→ **Recorded data**:
====================
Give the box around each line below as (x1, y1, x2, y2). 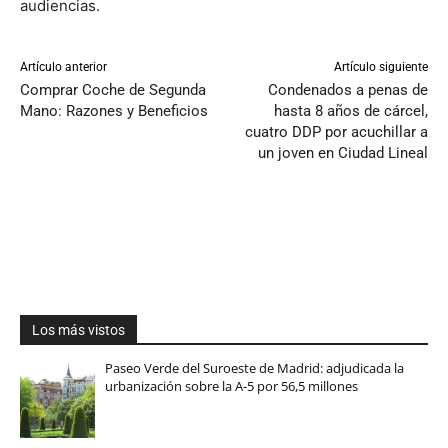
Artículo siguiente (333, 59, 428, 74)
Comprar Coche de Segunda (20, 80, 206, 99)
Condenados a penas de (267, 80, 428, 99)
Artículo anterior (20, 59, 107, 74)
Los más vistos (32, 321, 125, 338)
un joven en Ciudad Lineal (257, 143, 428, 162)
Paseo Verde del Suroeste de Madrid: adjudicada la (104, 358, 404, 377)
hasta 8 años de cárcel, (273, 101, 428, 120)
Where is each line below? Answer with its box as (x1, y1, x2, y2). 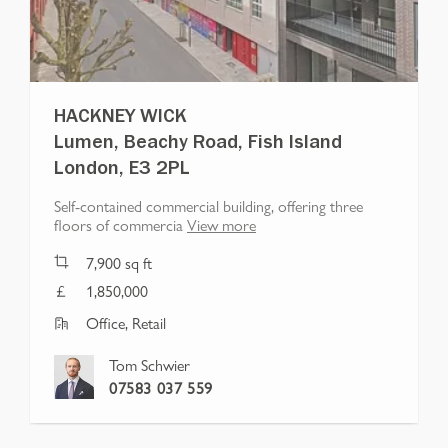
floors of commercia (54, 212, 183, 236)
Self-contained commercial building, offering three (54, 193, 363, 217)
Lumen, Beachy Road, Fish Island (54, 134, 342, 155)
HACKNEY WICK (54, 108, 187, 129)
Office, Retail (86, 310, 166, 334)
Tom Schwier (109, 352, 190, 376)
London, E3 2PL (54, 160, 190, 181)
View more (187, 212, 256, 236)
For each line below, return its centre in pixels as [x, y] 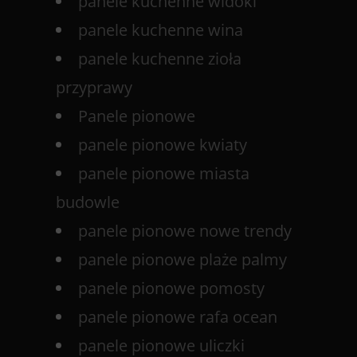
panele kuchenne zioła [160, 59]
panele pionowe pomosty [171, 288]
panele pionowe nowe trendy [185, 231]
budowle [88, 202]
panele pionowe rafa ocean [178, 317]
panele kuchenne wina [161, 30]
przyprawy [94, 87]
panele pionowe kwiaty [163, 145]
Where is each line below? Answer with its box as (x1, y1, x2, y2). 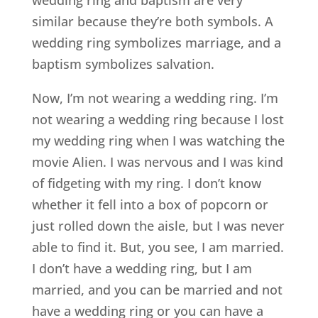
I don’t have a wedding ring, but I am (31, 260, 252, 278)
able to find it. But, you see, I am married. (31, 238, 284, 256)
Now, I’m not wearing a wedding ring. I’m (31, 89, 278, 107)
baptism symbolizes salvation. (31, 55, 214, 73)
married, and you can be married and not (31, 281, 283, 299)
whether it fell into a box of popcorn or (31, 196, 268, 214)
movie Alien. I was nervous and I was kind (31, 153, 283, 171)
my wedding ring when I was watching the (31, 132, 285, 150)
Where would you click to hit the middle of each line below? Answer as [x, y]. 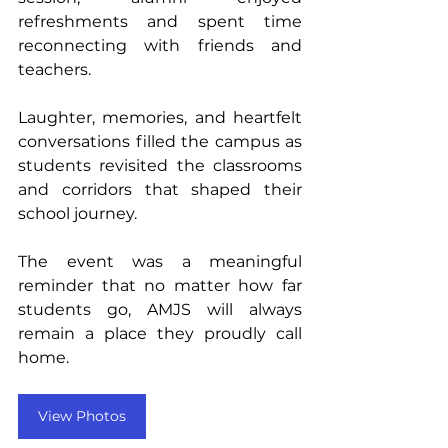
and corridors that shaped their [160, 189]
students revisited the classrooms [160, 165]
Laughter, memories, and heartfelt [160, 117]
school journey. [77, 213]
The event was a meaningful [160, 261]
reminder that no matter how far [160, 285]
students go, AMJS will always [160, 309]
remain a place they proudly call [160, 333]
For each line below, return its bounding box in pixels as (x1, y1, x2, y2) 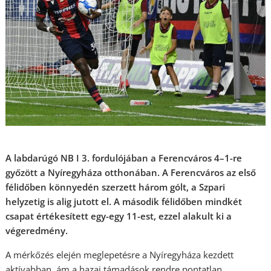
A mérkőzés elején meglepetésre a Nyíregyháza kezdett (5, 248, 234, 261)
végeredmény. (5, 224, 68, 237)
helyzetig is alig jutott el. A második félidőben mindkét (5, 195, 243, 207)
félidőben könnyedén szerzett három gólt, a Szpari (5, 180, 226, 193)
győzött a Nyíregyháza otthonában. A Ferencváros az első (5, 166, 256, 178)
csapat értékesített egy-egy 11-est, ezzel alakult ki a (5, 209, 232, 222)
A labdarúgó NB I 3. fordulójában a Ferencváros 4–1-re (5, 151, 243, 164)
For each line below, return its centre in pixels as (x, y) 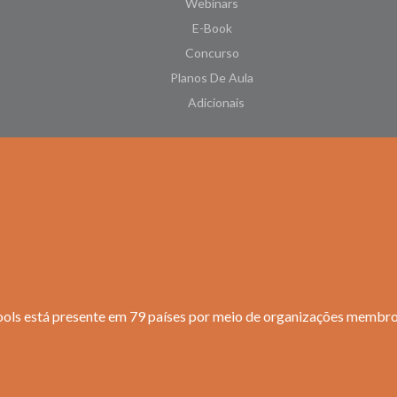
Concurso (212, 53)
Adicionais (216, 103)
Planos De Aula (212, 78)
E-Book (212, 28)
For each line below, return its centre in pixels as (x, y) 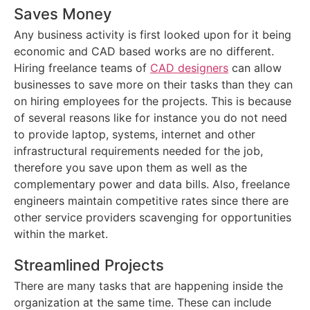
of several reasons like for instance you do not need (151, 118)
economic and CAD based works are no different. (144, 52)
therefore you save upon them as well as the (130, 168)
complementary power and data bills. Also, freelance (152, 184)
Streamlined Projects (89, 265)
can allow (255, 68)
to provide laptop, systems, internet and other (135, 135)
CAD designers (189, 68)
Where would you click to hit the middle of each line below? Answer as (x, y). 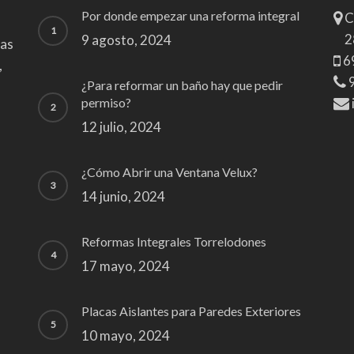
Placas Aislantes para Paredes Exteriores (191, 311)
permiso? (106, 102)
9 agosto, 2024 (126, 40)
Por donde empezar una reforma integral (190, 15)
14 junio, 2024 (123, 196)
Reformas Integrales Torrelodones (174, 241)
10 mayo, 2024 (126, 335)
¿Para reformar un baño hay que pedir (182, 85)
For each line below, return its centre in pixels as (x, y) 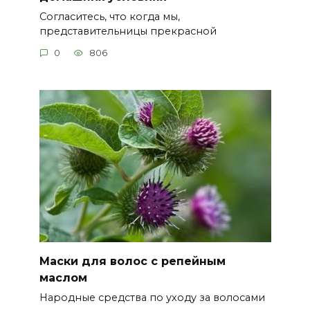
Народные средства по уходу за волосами (152, 298)
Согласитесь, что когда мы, (109, 16)
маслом (63, 278)
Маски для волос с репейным (132, 262)
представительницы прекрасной (128, 31)
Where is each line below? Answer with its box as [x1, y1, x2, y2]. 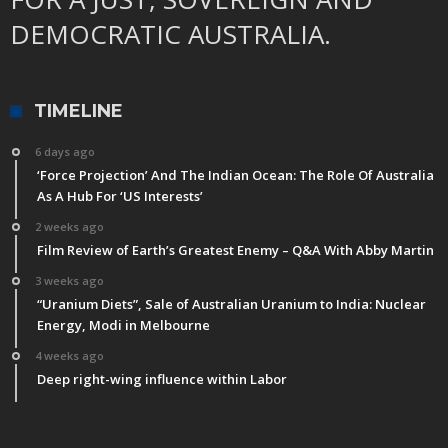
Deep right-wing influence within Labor [37, 369, 287, 388]
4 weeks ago [35, 347, 104, 363]
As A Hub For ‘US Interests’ [37, 186, 203, 205]
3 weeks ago [35, 272, 104, 288]
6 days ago [35, 143, 95, 159]
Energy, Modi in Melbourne [37, 315, 210, 334]
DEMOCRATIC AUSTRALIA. [10, 15, 331, 52]
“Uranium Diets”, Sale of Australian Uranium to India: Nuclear [37, 294, 426, 313]
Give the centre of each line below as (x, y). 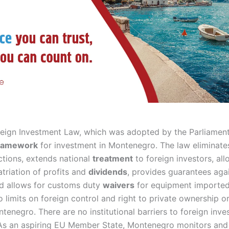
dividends (108, 172)
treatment (113, 158)
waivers (119, 185)
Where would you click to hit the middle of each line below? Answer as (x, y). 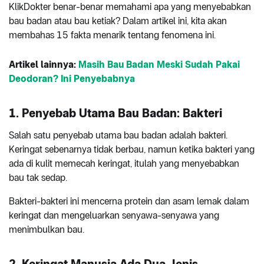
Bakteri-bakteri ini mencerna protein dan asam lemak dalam (129, 201)
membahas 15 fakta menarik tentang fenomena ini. (112, 35)
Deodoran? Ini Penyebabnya (72, 78)
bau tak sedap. (38, 177)
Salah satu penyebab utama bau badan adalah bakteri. (118, 135)
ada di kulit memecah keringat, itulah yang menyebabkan (124, 163)
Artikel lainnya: (44, 64)
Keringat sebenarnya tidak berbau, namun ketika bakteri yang (132, 149)
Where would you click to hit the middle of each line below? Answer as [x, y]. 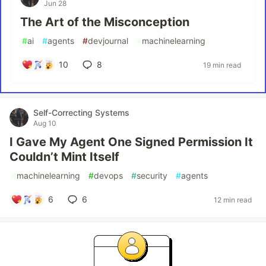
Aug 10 [45, 123]
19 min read [222, 65]
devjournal [108, 41]
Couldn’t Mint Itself [64, 157]
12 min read [233, 199]
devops [108, 175]
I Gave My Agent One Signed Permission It [131, 142]
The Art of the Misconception [105, 22]
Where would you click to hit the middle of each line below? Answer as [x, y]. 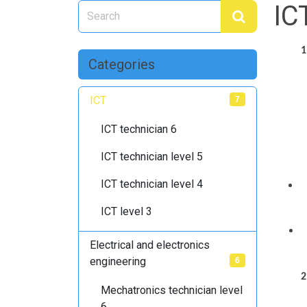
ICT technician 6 [139, 129]
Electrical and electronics [150, 245]
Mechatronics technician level [172, 290]
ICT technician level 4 [152, 184]
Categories [122, 64]
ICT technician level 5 [152, 157]
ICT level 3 [126, 211]
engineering [118, 261]
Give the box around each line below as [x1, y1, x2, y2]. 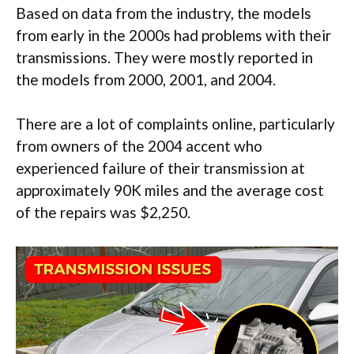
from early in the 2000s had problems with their [16, 25, 331, 44]
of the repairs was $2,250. [16, 203, 190, 222]
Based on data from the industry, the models [16, 3, 311, 22]
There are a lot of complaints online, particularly [16, 115, 335, 134]
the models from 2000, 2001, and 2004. [16, 70, 276, 88]
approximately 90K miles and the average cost [16, 181, 324, 200]
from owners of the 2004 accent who [16, 137, 262, 156]
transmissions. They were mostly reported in [16, 47, 313, 66]
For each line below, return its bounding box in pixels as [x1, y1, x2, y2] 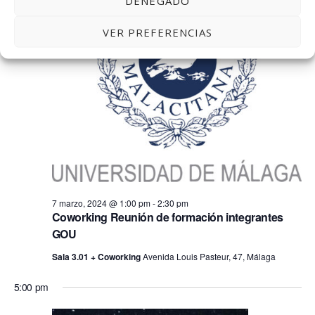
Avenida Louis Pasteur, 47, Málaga [142, 250, 276, 263]
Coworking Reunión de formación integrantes [51, 209, 283, 226]
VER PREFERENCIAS [102, 25, 213, 39]
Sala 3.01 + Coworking [51, 250, 143, 264]
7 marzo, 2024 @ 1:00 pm [51, 197, 150, 210]
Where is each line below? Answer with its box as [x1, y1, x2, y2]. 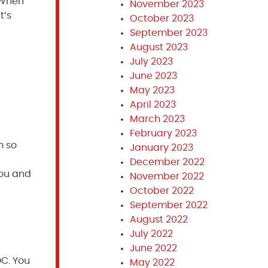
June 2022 [129, 243, 177, 253]
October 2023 [129, 14, 194, 23]
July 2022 [129, 229, 173, 239]
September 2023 [129, 28, 208, 38]
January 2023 [129, 143, 193, 153]
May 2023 [129, 86, 175, 95]
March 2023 [129, 114, 185, 124]
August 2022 [129, 215, 188, 224]
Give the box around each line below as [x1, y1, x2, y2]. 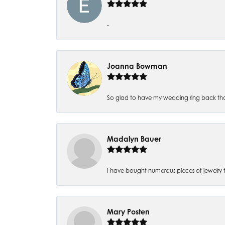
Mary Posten [107, 207, 150, 216]
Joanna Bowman [107, 61, 167, 70]
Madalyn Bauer [107, 134, 161, 143]
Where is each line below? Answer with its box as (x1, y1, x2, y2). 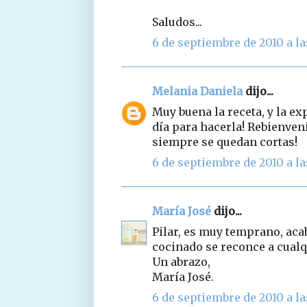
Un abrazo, (152, 254, 210, 269)
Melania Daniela (152, 84, 243, 98)
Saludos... (152, 14, 202, 29)
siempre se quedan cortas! (152, 134, 297, 149)
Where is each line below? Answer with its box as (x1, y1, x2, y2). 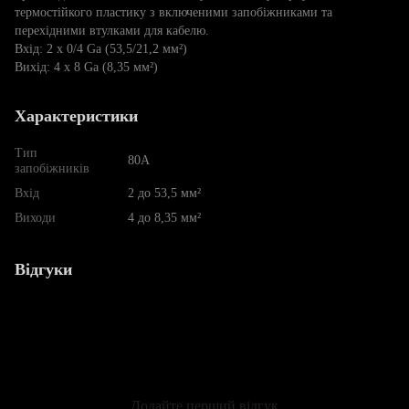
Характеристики (15, 106, 138, 125)
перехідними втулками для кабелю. (15, 23, 209, 37)
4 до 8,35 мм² (128, 210, 201, 225)
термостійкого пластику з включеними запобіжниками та (15, 5, 332, 19)
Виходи (15, 210, 56, 225)
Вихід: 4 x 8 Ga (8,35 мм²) (15, 59, 158, 74)
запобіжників (15, 161, 89, 175)
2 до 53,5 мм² (128, 185, 201, 200)
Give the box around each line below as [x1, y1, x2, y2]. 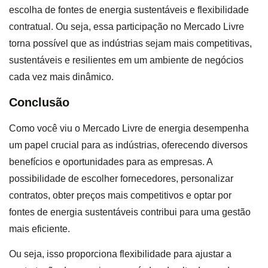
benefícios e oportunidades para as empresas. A [9, 157, 212, 167]
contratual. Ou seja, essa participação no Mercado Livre [9, 21, 244, 32]
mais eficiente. [9, 224, 72, 234]
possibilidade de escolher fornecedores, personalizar [9, 173, 233, 184]
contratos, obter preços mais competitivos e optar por [9, 190, 232, 201]
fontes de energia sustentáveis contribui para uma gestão [9, 207, 251, 218]
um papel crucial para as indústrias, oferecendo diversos [9, 140, 248, 151]
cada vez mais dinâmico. [9, 71, 123, 82]
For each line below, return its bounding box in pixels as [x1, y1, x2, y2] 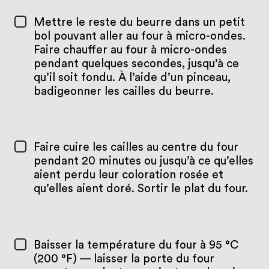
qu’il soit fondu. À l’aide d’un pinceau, [33, 71, 231, 83]
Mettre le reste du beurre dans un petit [33, 16, 245, 28]
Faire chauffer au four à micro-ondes [33, 44, 227, 56]
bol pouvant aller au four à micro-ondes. [33, 30, 246, 42]
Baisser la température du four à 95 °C [33, 240, 238, 252]
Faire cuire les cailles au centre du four [33, 142, 238, 154]
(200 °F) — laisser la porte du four [33, 253, 214, 265]
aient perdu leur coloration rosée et [33, 169, 223, 181]
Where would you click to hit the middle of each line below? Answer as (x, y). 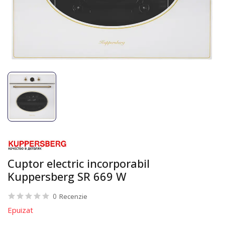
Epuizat (20, 210)
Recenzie (73, 196)
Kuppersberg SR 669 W (67, 176)
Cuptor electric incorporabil (79, 163)
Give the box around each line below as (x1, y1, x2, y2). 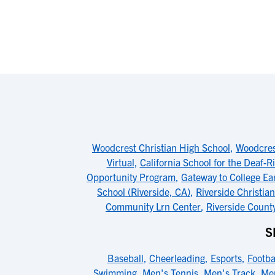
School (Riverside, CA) (97, 185, 190, 198)
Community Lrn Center (106, 200, 201, 212)
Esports (210, 252, 242, 264)
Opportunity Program (87, 171, 176, 183)
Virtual (106, 156, 134, 168)
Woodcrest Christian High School (92, 141, 230, 153)
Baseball (107, 252, 144, 264)
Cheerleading (149, 252, 205, 264)
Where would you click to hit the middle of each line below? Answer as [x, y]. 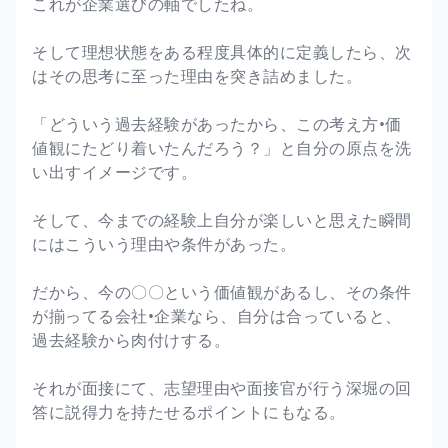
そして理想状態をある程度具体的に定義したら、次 [222, 51]
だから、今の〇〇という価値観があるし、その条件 [222, 291]
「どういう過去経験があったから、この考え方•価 [217, 123]
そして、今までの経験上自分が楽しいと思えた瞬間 [222, 219]
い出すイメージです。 [114, 171]
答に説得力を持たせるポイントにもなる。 [189, 411]
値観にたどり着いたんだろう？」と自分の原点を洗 [222, 147]
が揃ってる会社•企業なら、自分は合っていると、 [217, 315]
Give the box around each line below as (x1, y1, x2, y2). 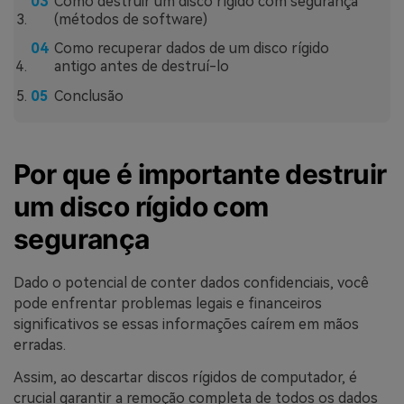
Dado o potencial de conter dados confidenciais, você (14, 274, 369, 292)
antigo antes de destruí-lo (53, 58, 229, 76)
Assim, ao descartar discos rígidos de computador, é (14, 368, 357, 386)
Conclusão (53, 87, 124, 106)
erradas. (14, 336, 66, 354)
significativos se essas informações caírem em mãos (14, 316, 359, 334)
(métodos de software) (53, 10, 207, 28)
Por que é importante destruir (14, 157, 387, 190)
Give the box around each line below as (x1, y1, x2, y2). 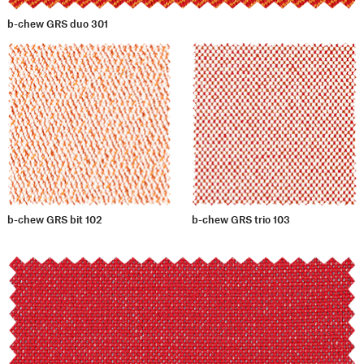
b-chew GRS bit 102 (6, 213, 102, 227)
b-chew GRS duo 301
====================
→ **TASK ITEM**: Copy the lines above exactly. Start with the line containing "Assim, ao descartar", end with the line containing "(métodos de software) (53, 10, 207, 28)", and include both.

→ **RESULT OF THE TASK**:
Assim, ao descartar discos rígidos de computador, é (14, 368, 357, 386)
Conclusão (53, 87, 124, 106)
erradas. (14, 336, 66, 354)
significativos se essas informações caírem em mãos (14, 316, 359, 334)
(métodos de software) (53, 10, 207, 28)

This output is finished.